ARC Nanoforce

Extreme miniaturization is made necessary by the steadily increasing requirements of information technologies and smart sensors, which are expected not only to detect and quantify the presence of a substance but also to handle in situ, in a simple way, the information obtained [1-5]. The implementation of physical systems able to handle the information at the nanometric and molecular scales calls for a strong basic effort aiming at a better understanding of the forces governing at those scales the interactions between the constitutive subunits and between the latter and the substrate.

The main goal of this multidisciplinary ARC proposal is to contribute to the characterization, the control and the use of these interactions for the implementation of smart sensors and molecular logic machines, and for the patterning of surfaces. Molecular recognition is one of the cornerstones of these devices. The model systems that we propose to investigate will extensively use the molecular recognition and self-assembling properties of biological systems, in particular of nucleic bases. We will focus on hybrid complexes where DNA or RNA oligomers are anchored on gold clusters, nanoparticles, and surfaces. Gold is a standard support for devices in many technological and diagnostic applications. The interactions between DNA or RNA and gold are among the most interesting ones for the implementation of smart sensors because they are tuned by the molecular recognition processes that either govern the pairing of nucleic bases (Watson-Crick bonds) or are responsible for the emergence of more complex structures like guanine quadruplexes (Hoogsteen bonds). These structures are of central importance because they might play an essential role in the regulation of many biological processes. The same interactions can be used for encoding patterns on surfaces and for logic operation implementations.

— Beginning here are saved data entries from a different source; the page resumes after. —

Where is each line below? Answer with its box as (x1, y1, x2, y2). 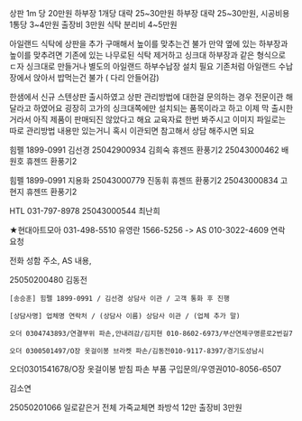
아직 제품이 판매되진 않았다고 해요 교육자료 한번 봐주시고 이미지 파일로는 (32, 114, 287, 125)
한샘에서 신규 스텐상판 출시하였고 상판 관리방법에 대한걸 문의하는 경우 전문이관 (9, 91, 284, 102)
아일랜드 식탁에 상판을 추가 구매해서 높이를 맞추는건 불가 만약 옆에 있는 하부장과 (9, 39, 288, 49)
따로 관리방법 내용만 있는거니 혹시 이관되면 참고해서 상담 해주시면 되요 (9, 126, 255, 136)
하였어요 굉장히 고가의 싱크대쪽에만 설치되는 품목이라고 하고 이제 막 (32, 103, 270, 113)
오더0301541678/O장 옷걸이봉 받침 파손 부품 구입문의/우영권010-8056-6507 (9, 364, 282, 374)
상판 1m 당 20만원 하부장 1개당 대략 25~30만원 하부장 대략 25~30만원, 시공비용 (9, 8, 290, 18)
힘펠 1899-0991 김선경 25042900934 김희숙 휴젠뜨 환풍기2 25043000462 (9, 145, 279, 155)
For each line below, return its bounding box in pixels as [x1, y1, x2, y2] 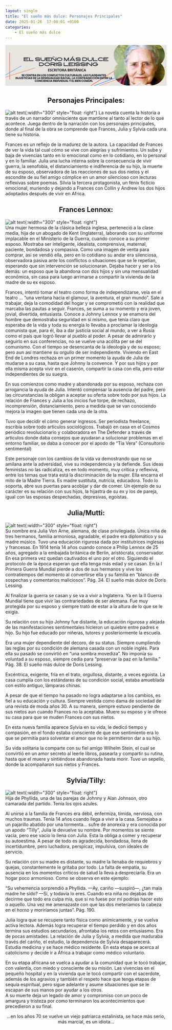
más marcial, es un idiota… [58, 1019, 114, 1025]
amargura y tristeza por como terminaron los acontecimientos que [5, 998, 145, 1004]
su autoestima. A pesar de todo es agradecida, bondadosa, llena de [5, 838, 148, 844]
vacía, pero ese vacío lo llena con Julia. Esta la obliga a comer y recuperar [5, 833, 162, 839]
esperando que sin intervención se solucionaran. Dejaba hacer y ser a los [5, 263, 160, 269]
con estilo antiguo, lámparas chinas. [5, 682, 81, 688]
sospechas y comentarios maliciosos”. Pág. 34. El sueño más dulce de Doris [5, 577, 166, 583]
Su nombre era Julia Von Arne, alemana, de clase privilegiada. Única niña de [5, 527, 166, 534]
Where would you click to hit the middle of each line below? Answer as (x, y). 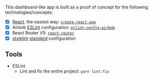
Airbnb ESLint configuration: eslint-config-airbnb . (64, 27)
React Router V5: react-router (43, 33)
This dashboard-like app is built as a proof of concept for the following (77, 7)
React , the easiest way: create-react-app (54, 22)
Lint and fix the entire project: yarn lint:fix (64, 71)
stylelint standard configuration (44, 38)
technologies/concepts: (29, 12)
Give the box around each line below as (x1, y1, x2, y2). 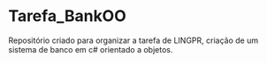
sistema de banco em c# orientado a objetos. (8, 44, 173, 54)
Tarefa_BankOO (8, 6, 127, 26)
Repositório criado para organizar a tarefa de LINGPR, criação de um (8, 35, 258, 45)
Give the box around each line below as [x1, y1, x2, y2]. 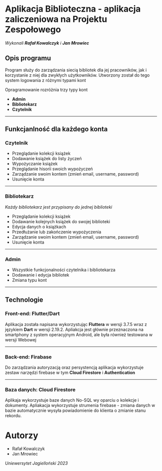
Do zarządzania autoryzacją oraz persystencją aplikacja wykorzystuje [5, 365, 144, 371]
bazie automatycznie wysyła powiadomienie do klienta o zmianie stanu [5, 407, 146, 413]
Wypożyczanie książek [12, 161, 58, 167]
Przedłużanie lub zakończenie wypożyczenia [12, 229, 101, 235]
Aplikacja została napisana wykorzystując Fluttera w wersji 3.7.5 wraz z [5, 321, 147, 327]
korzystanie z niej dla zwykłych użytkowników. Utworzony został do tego [5, 72, 150, 78]
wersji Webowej [5, 337, 37, 342]
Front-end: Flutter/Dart [5, 310, 60, 317]
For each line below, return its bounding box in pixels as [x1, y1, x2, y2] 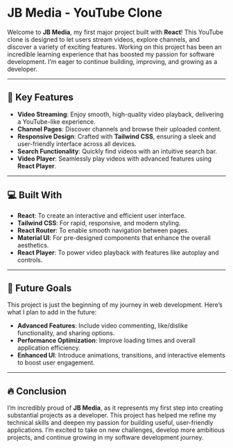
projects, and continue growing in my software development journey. [7, 433, 204, 442]
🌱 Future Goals [7, 282, 72, 294]
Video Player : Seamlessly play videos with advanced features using [17, 154, 212, 163]
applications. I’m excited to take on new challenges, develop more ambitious [7, 426, 225, 434]
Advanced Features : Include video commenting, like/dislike [17, 321, 189, 330]
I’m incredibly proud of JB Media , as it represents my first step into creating [7, 403, 223, 412]
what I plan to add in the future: [7, 308, 97, 317]
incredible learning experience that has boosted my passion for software [7, 50, 215, 58]
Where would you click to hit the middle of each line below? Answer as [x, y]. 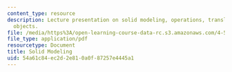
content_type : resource [41, 13]
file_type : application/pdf [48, 39]
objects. [26, 26]
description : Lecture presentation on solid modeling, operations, [106, 20]
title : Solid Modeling [40, 52]
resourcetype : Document [41, 45]
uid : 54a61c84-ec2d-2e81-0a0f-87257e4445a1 [71, 58]
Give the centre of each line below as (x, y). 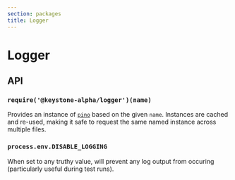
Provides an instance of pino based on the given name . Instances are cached (117, 115)
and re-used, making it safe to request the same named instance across (112, 122)
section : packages (34, 14)
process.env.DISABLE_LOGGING (58, 147)
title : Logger (28, 20)
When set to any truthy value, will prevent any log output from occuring (111, 161)
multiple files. (27, 129)
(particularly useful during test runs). (61, 169)
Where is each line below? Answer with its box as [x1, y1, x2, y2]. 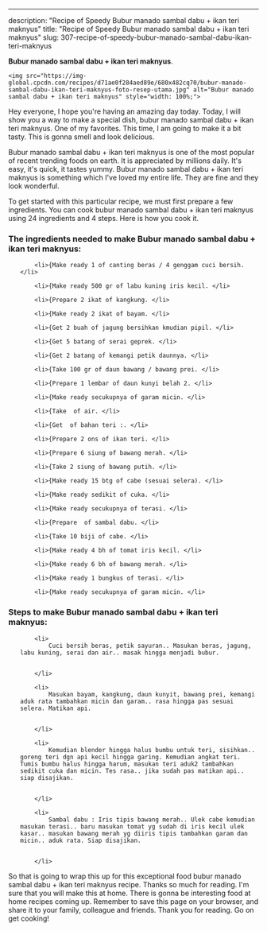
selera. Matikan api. [19, 704, 91, 712]
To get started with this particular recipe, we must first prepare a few [8, 196, 234, 206]
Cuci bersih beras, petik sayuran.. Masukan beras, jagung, [48, 642, 252, 650]
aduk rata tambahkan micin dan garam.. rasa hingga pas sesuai [19, 697, 234, 705]
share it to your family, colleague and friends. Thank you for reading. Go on [8, 905, 254, 914]
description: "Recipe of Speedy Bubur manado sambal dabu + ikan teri [8, 16, 240, 25]
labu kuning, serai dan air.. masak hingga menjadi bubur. [19, 649, 220, 657]
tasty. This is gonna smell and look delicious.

We intend to characterize in detail the interactions between gold and molecular model systems starting from the simplest ones – the nucleic bases – and moving progressively to more complex oligonucleotides of increasing size (a few bases up to about ten bases). The influence of the gold morphology (flat or rough surfaces, nanoparticles, clusters of various sizes) and of its charge state will be investigated. In addition, we will explore how the interactions between gold and the bases, oligonucleotides, and Watson-Crick base pairs, can be tuned by the presence of inorganic cations, intercalators, or ligands in the minor or major groove. Another effect that we plan to study is the role of base methylation in the recognition process between complementary strands.

Complementary investigation techniques and methods will be used:

·    Characterization of the interactions between the isolated subunits in the gas phase and of the same systems anchored on a surface by mass spectrometry,

·    Theoretical modelling of the properties of these systems at the molecular level,

·    Evaluation of the interaction forces in the systems anchored on a surface at the molecular level by single molecule force spectroscopy via techniques derived from atomic force microscopy (AFM).

Once the systems have been carefully characterized, the tuning and control of interactions between gold and oligonucleotides and between complementary strands will be used to demonstrate the feasibility of encoding patterns on surfaces and of implementing smart sensors and logic operations through the manipulation of bond patterns, transport and targeted delivery of individual objects (such as oligonucleotide-decorated gold nanoparticles) using an AFM tip and playing with the object/substrate and object/AFM tip interaction forces.